No caben ya en nosotros los temores ni las cobardías; no podemos quedarnos encerrados en nosotros mismos sino que desde nuestra comunión de amor que vivimos intensamente por la fuerza del Espíritu en medio de la Iglesia salgamos al encuentro de nuestros hermanos para ser esos testigos del evangelio, para ser testigos del nombre de Jesús en quien alcanzamos la salvación, salvación que hemos de llevar a todos los hombres y de todos los tiempos. Ya nosotros podemos hablar el lenguaje nuevo del amor y de la paz, de la justicia y de la salvación que es para todos y todos pueden entender. Con nosotros está ya para siempre la fuerza del Espíritu que como don especial, como un Pentecostés especial para nuestra vida, recibimos en el Sacramento de la Confirmación.
La fuerza del Espíritu ha removido también nuestros corazones y nuestras vidas y ahora con nuestro testimonio tenemos que convertirnos en señales para todos los hombres de esa gracia y de ese perdón de Dios - recibimos el Espíritu para el perdón de los pecados, como escuchamos en el evangelio -; tenemos que convertirnos en testigos que anuncien y construyan ese mundo nuevo donde predomine ya para siempre el amor y la comunión, donde reine la paz, donde florezcan con nueva y grande vitalidad todos esos valores nacidos del evangelio que harán un mundo nuevo.
Significativo y comprometedor, decíamos antes, es el Pentecostés que estamos celebrando. Aquellos mismos signos que se dieron entonces tienen que seguirse dando en nosotros, tienen que seguirse manifestando en la Iglesia. Comprometedor porque no podemos celebrar Pentecostés de cualquier manera sino que viviéndolo intensamente nos sentiremos llenos del Espíritu, transformados por el Espíritu y necesariamente hemos de convertirnos en testigos de Jesús en medio de los hombres y mujeres de nuestro tiempo.
Somos profetas y testigos que ya no podemos callar; serán nuestras palabras, serán nuestras obras de amor y de justicia, será el compromiso serio que vivamos en medio de nuestra iglesia y de nuestro mundo por hacerlo mejor, por llenarlo de vitalidad, con lo que nos vamos a manifestar como testigos, con lo que tenemos que aparecer como profetas de Cristo en medio de nuestro mundo.
Es Pentecostés y no puede ser algo que vivamos de una forma anodina y mediocre sino que tiene que ser algo transformador y renovador de nuestra vida y de nuestro mundo. Es Pentecostés y hemos de sentir dentro de nosotros toda la fuerza del Espíritu que nos pone en pie ante nuestros hermanos para anunciar el nombre de Jesús. Es Pentecostés y llenos del Espíritu llenaremos de esperanza y vida nueva a nuestra Iglesia y a nuestro mundo.

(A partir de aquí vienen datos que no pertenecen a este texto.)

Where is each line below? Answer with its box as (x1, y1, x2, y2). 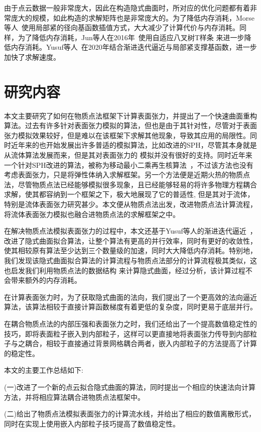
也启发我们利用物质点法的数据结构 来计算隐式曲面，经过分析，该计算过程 (4, 265, 245, 275)
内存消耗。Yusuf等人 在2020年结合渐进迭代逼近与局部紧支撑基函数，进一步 (11, 42, 257, 52)
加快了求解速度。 (4, 51, 60, 62)
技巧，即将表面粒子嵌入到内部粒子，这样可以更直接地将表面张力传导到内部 (4, 328, 250, 339)
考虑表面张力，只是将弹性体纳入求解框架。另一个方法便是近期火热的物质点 (4, 169, 250, 180)
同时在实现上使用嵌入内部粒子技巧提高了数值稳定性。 (4, 418, 180, 428)
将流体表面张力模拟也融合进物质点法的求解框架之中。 (4, 208, 180, 219)
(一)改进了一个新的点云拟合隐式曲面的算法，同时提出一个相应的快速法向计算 (4, 381, 255, 392)
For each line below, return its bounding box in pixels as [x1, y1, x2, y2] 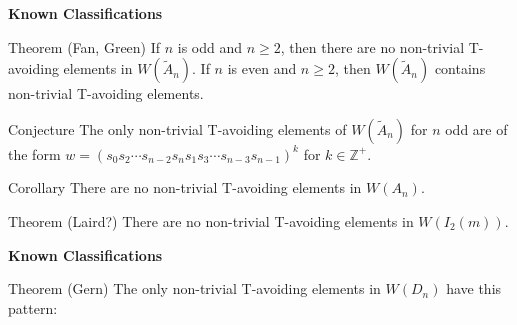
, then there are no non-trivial [280, 36, 465, 57]
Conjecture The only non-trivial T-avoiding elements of [8, 118, 347, 139]
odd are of [445, 118, 508, 139]
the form [8, 143, 61, 164]
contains [434, 58, 486, 79]
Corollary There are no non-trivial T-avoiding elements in [8, 177, 362, 198]
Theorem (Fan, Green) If [8, 36, 161, 57]
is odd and [177, 36, 243, 57]
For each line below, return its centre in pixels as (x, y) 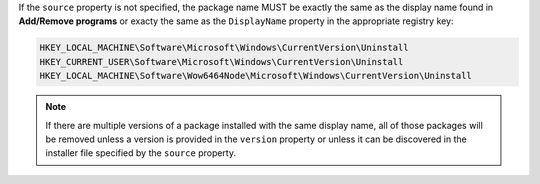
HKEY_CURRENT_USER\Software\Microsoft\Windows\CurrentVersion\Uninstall (221, 61)
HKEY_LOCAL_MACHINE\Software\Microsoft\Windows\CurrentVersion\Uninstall (224, 48)
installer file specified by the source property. (141, 153)
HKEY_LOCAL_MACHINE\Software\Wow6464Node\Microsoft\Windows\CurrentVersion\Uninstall (255, 76)
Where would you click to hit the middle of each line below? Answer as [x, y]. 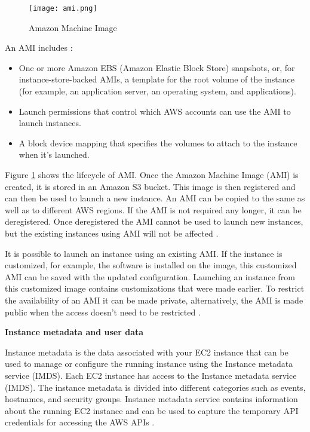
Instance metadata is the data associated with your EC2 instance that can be [147, 352]
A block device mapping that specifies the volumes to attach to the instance [158, 143]
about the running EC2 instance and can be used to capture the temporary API [152, 410]
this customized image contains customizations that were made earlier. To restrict [155, 288]
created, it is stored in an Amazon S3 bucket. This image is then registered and [150, 186]
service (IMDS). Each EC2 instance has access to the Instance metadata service [151, 375]
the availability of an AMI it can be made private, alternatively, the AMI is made [154, 300]
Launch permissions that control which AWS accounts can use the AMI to [155, 111]
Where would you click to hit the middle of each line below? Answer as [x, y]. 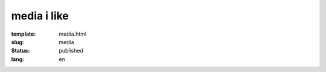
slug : [18, 42]
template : [24, 34]
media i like [40, 16]
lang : [18, 59]
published [71, 51]
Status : [21, 51]
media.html [73, 34]
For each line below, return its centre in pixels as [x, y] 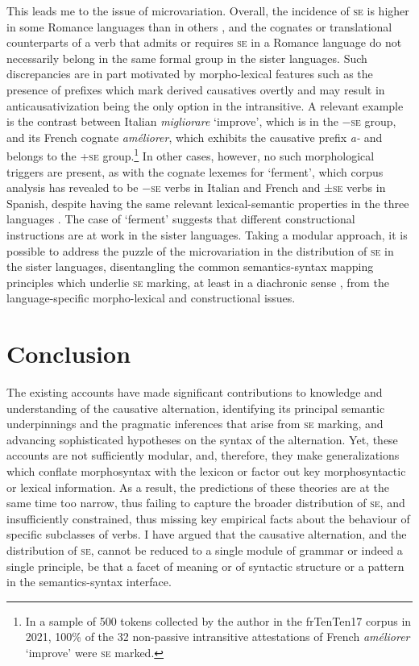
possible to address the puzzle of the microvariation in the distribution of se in [200, 250]
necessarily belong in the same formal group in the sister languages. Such [187, 58]
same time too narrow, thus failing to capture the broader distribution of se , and [206, 503]
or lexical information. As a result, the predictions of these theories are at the [198, 487]
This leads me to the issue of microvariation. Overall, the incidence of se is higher [208, 10]
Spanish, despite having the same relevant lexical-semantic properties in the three [208, 203]
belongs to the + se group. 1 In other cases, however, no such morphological [191, 154]
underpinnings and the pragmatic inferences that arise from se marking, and [195, 424]
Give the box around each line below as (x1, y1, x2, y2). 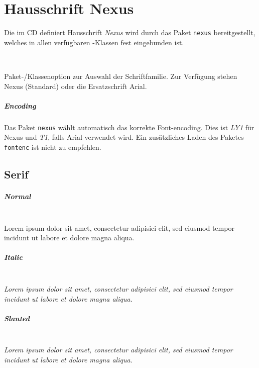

Lo estamos sintiendo; se nos está manifestando de forma nueva en medio de la Iglesia. Un signo de esa presencia del Espíritu en medio de la Iglesia hoy es el Papa Francisco que nos ha regalado para bien de la misma Iglesia y para ser luz en medio de nuestro mundo.
Demos gracias a Dios por el gran regalo del Espíritu.